▸ **Data to use**:
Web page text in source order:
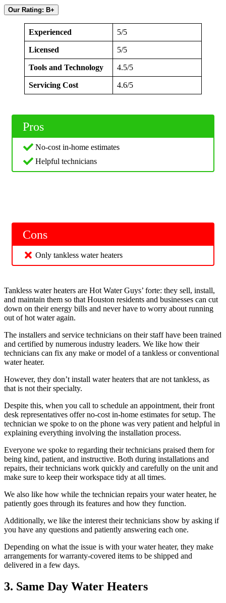
Our Rating: B+
Experienced 5/5
Licensed 5/5
Tools and Technology 4.5/5
Servicing Cost 4.6/5
Pros
No-cost in-home estimates
Helpful technicians
Cons
Only tankless water heaters
Tankless water heaters are Hot Water Guys’ forte: they sell, install,
and maintain them so that Houston residents and businesses can cut
down on their energy bills and never have to worry about running
out of hot water again.
The installers and service technicians on their staff have been trained
and certified by numerous industry leaders. We like how their
technicians can fix any make or model of a tankless or conventional
water heater.
However, they don’t install water heaters that are not tankless, as
that is not their specialty.
Despite this, when you call to schedule an appointment, their front
desk representatives offer no-cost in-home estimates for setup. The
technician we spoke to on the phone was very patient and helpful in
explaining everything involving the installation process.
Everyone we spoke to regarding their technicians praised them for
being kind, patient, and instructive. Both during installations and
repairs, their technicians work quickly and carefully on the unit and
make sure to keep their workspace tidy at all times.
We also like how while the technician repairs your water heater, he
patiently goes through its features and how they function.
Additionally, we like the interest their technicians show by asking if
you have any questions and patiently answering each one.
Depending on what the issue is with your water heater, they make
arrangements for warranty-covered items to be shipped and
delivered in a few days.
3. Same Day Water Heaters
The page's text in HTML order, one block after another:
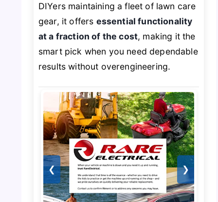
DIYers maintaining a fleet of lawn care
gear, it offers essential functionality
at a fraction of the cost, making it the
smart pick when you need dependable
results without overengineering.
❮ ❯
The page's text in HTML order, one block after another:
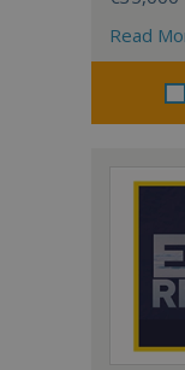
Read
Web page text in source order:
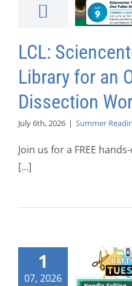
LCL:
Library for an
Dissection
July 6th, 2026 | Summer
Join us for a FREE
[...]
1
07, 2026
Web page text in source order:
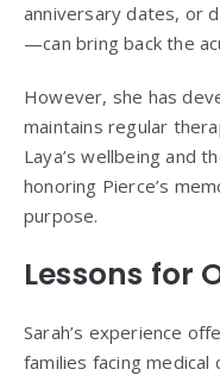
anniversary dates, or
—can bring back the
However, she has
maintains regular
Laya’s wellbeing and
honoring Pierce’s
purpose.
Lessons for
Sarah’s experience
families facing medical
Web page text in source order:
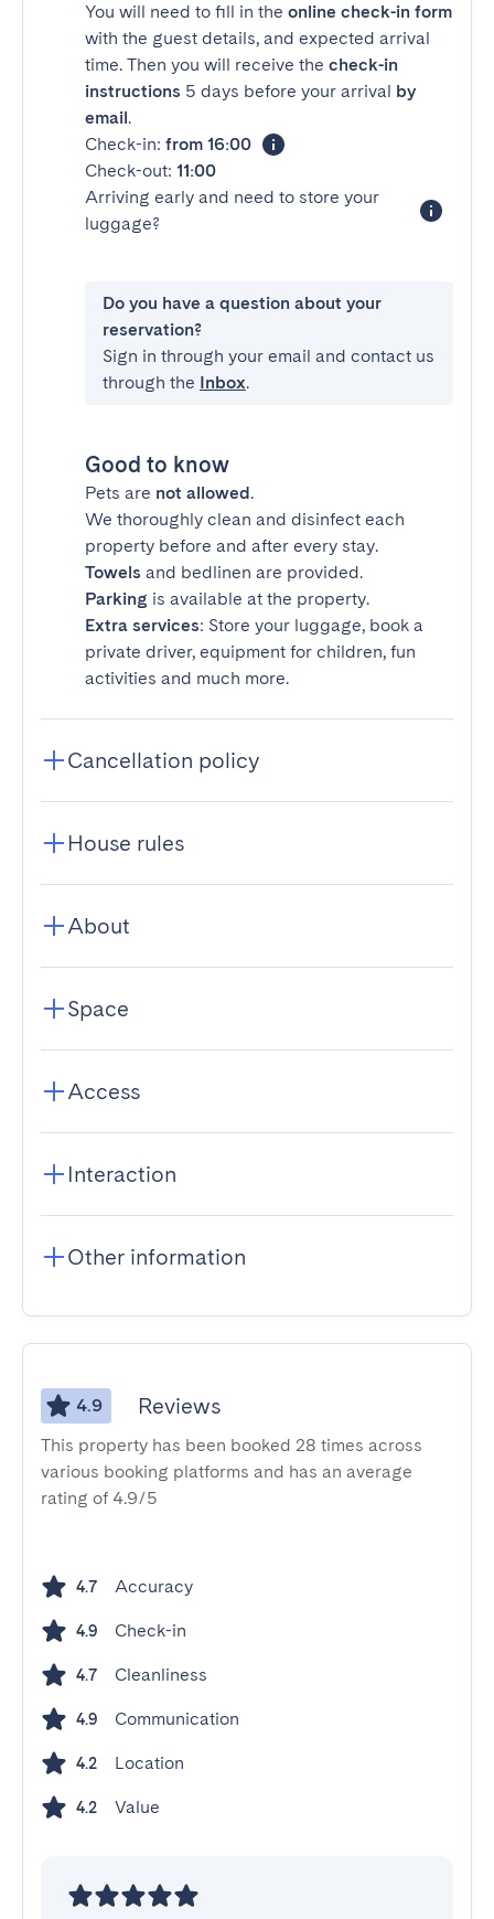
You will need to fill in the online check-in form
with the guest details, and expected arrival
time. Then you will receive the check-in
instructions 5 days before your arrival by
email.
Check-in: from 16:00
Check-out: 11:00
Arriving early and need to store your
luggage?
Do you have a question about your
reservation?
Sign in through your email and contact us
through the Inbox.
Good to know
Pets are not allowed.
We thoroughly clean and disinfect each
property before and after every stay.
Towels and bedlinen are provided.
Parking is available at the property.
Extra services: Store your luggage, book a
private driver, equipment for children, fun
activities and much more.
Cancellation policy
House rules
About
Space
Access
Interaction
Other information
4.9 Reviews
This property has been booked 28 times across
various booking platforms and has an average
rating of 4.9/5
4.7 Accuracy
4.9 Check-in
4.7 Cleanliness
4.9 Communication
4.2 Location
4.2 Value
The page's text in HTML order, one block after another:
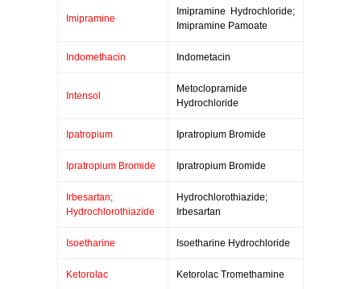
Imipramine
Imipramine Hydrochloride;
Imipramine Pamoate
Indomethacin Indometacin
Intensol
Metoclopramide
Hydrochloride
Ipatropium Ipratropium Bromide
Ipratropium Bromide Ipratropium Bromide
Irbesartan;
Hydrochlorothiazide
Hydrochlorothiazide;
Irbesartan
Isoetharine Isoetharine Hydrochloride
Ketorolac Ketorolac Tromethamine
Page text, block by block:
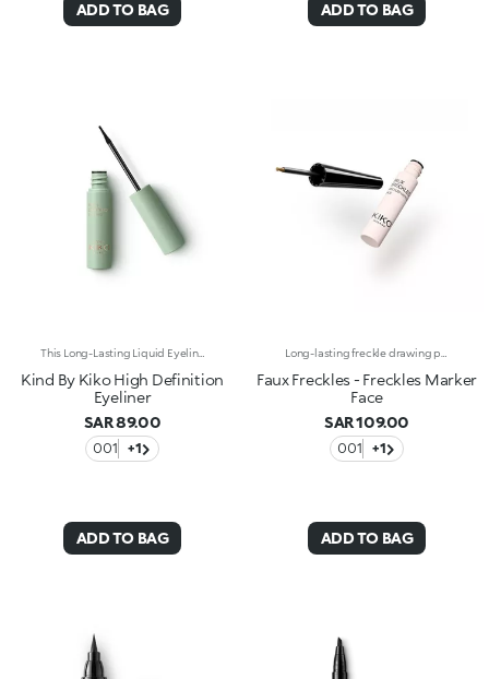
ADD TO BAG ADD TO BAG
This Long-Lasting Liquid Eyeliner Delivers Crisp Lines And Flawless Wings For A Seductive, Smudge-Proof Eye Look. Its Smooth Formula Ensures Up To 12 Hours Of Wear With Every Swipe. Benefits: - 68% Sustainable Vegan Formula Enriched With Sustainable Orange Blossom Water And Chamomile Extract - 97% Ingredients Derived From Raw Materials Of Natural Origin - Smooth And Durable Liquid Texture, Lasting Up To 12 Hours - Brush Applicator For Drawing Fine To Bold Lines And Adjusting Thickness - Gentle Formulation, Suitable For Even Sensitive Eyes
Kind By Kiko High Definition
Eyeliner
SAR 89.00
001 +1
ADD TO BAG
Faux Freckles - Freckles Marker
Face
SAR 109.00
001 +1
ADD TO BAG
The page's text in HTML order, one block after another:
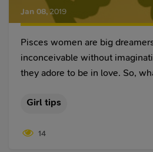
Jan 08,2019
Pisces women are big
inconceivable without
they adore to be in love. So,
representative who was born
Girl tips
14
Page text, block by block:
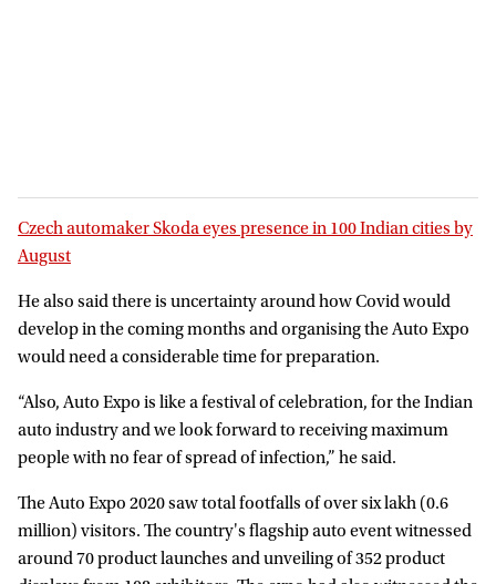
Czech automaker Skoda eyes presence in 100 Indian cities by
August
He also said there is uncertainty around how Covid would
develop in the coming months and organising the Auto Expo
would need a considerable time for preparation.
“Also, Auto Expo is like a festival of celebration, for the Indian
auto industry and we look forward to receiving maximum
people with no fear of spread of infection,” he said.
The Auto Expo 2020 saw total footfalls of over six lakh (0.6
million) visitors. The country's flagship auto event witnessed
around 70 product launches and unveiling of 352 product
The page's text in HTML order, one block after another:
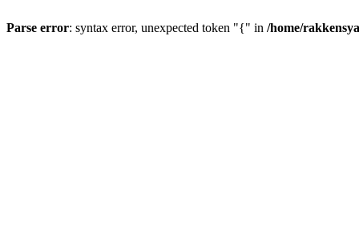
Parse error: syntax error, unexpected token "{" in /home/
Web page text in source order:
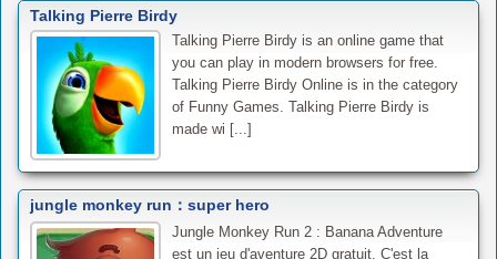
Talking Pierre Birdy
Talking Pierre Birdy is an online game that
you can play in modern browsers for free.
Talking Pierre Birdy Online is in the category
of Funny Games. Talking Pierre Birdy is
made wi [...]
jungle monkey run：super hero
Jungle Monkey Run 2 : Banana Adventure
est un jeu d'aventure 2D gratuit. C'est la
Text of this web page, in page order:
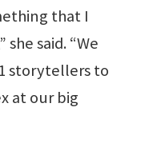
that I
said. “We
storytellers to
at our big
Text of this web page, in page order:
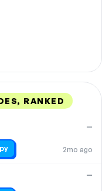
RANKED
2mo ago
—
—
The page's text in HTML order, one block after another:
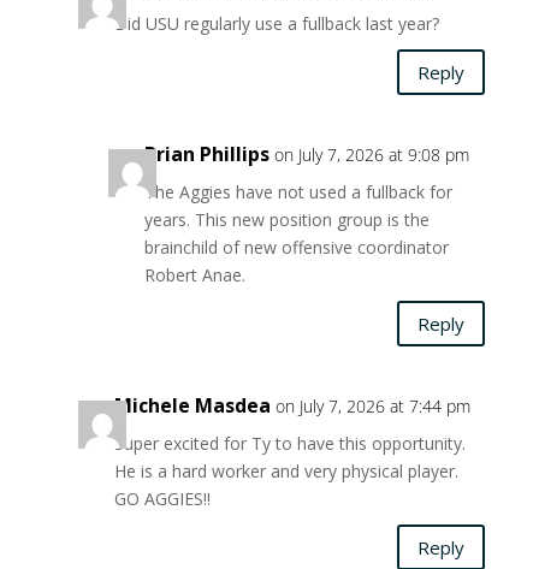
Did USU regularly use a fullback last year?
Reply
Brian Phillips on July 7, 2026 at 9:08 pm
The Aggies have not used a fullback for
years. This new position group is the
brainchild of new offensive coordinator
Robert Anae.
Reply
Michele Masdea on July 7, 2026 at 7:44 pm
Super excited for Ty to have this opportunity.
He is a hard worker and very physical player.
GO AGGIES!!
Reply
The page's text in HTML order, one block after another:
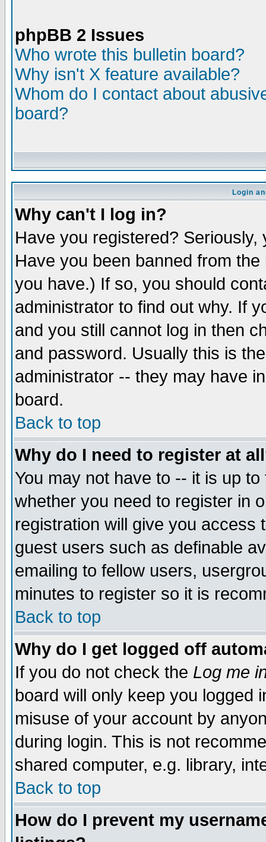
phpBB 2 Issues
Who wrote this bulletin board?
Why isn't X feature available?
Whom do I contact about
board?
Login
Why can't I log in?
Have you registered?
Have you been banned from
you have.) If so, you should
administrator to find out why. If
and you still cannot log in then
and password. Usually this is
administrator -- they may have
board.
Back to top
Why do I need to register at
You may not have to -- it is up
whether you need to register in
registration will give you access
guest users such as definable
emailing to fellow users,
minutes to register so it is
Back to top
Why do I get logged off
If you do not check the Log me
board will only keep you logged
misuse of your account by
during login. This is not
shared computer, e.g. library,
Back to top
How do I prevent my
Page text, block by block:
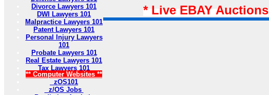
Divorce Lawyers 101
DWI Lawyers 101
Malpractice Lawyers 101
Patent Lawyers 101
Personal Injury Lawyers
101
Probate Lawyers 101
Real Estate Lawyers 101
Tax Lawyers 101
** Computer Websites **
zOS101
z/OS Jobs
* Live EBAY Auctions
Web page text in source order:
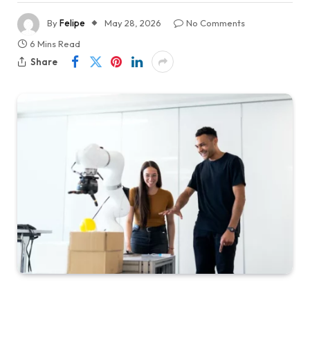
ByFelipe May 28, 2026
No Comments
6 Mins Read
Share
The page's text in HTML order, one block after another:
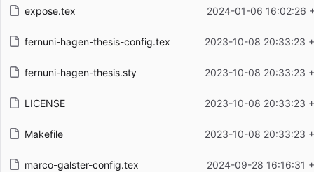
expose.tex 2024-01-06 16:02:26
fernuni-hagen-thesis-config.tex 2023-10-08 20:33:23
fernuni-hagen-thesis.sty 2023-10-08 20:33:23
LICENSE 2023-10-08 20:33:23
Makefile 2023-10-08 20:33:23
marco-galster-config.tex 2024-09-28 16:16:31
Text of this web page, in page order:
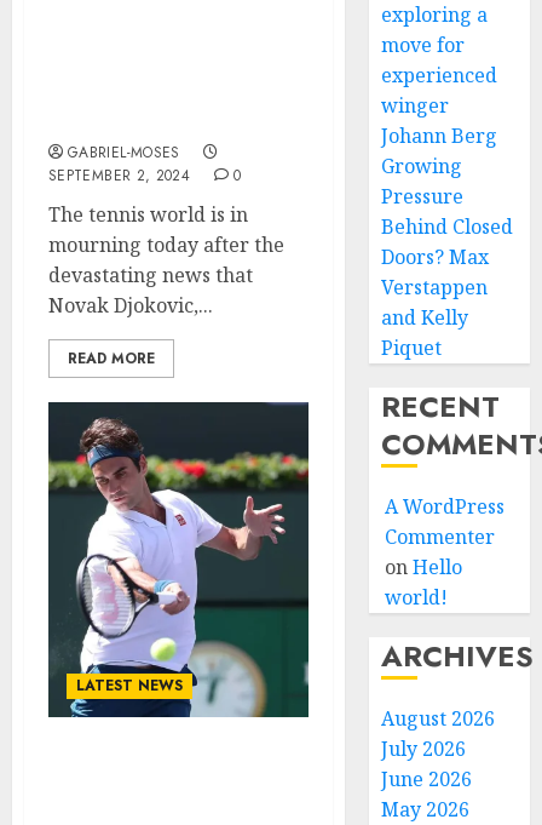
GABRIEL-MOSES
SEPTEMBER 2, 2024
0
The tennis world is in
mourning today after the
devastating news that
Novak Djokovic,...
READ MORE
LATEST NEWS
exploring a
move for
experienced
winger
Johann Berg
Growing
Pressure
Behind Closed
Doors? Max
Verstappen
and Kelly
Piquet
RECENT
A WordPress
Commenter
onHello
world!
ARCHIVES
August 2026
July 2026
June 2026
May 2026

▸ **How to complete this task**: The answer must be the part of the records that opens with the line containing "you can play in modern browsers for free." and closes with the line containing "phpBB 2 Issues", reproduced exactly, with no pictures.

▸ **The completed task**:
you can play in modern browsers for free.
Talking Pierre Birdy Online is in the category
of Funny Games. Talking Pierre Birdy is
made wi [...]
jungle monkey run：super hero
Jungle Monkey Run 2 : Banana Adventure
est un jeu d'aventure 2D gratuit. C'est la
Text of this web page, in page order:
that I
said. “We
storytellers to
at our big
Text of this web page, in page order:
RANKED
2mo ago
—
—
The page's text in HTML order, one block after another:
Did USU regularly use a fullback last year?
Reply
Brian Phillips on July 7, 2026 at 9:08 pm
The Aggies have not used a fullback for
years. This new position group is the
brainchild of new offensive coordinator
Robert Anae.
Reply
Michele Masdea on July 7, 2026 at 7:44 pm
Super excited for Ty to have this opportunity.
He is a hard worker and very physical player.
GO AGGIES!!
Reply
The page's text in HTML order, one block after another:
phpBB 2 Issues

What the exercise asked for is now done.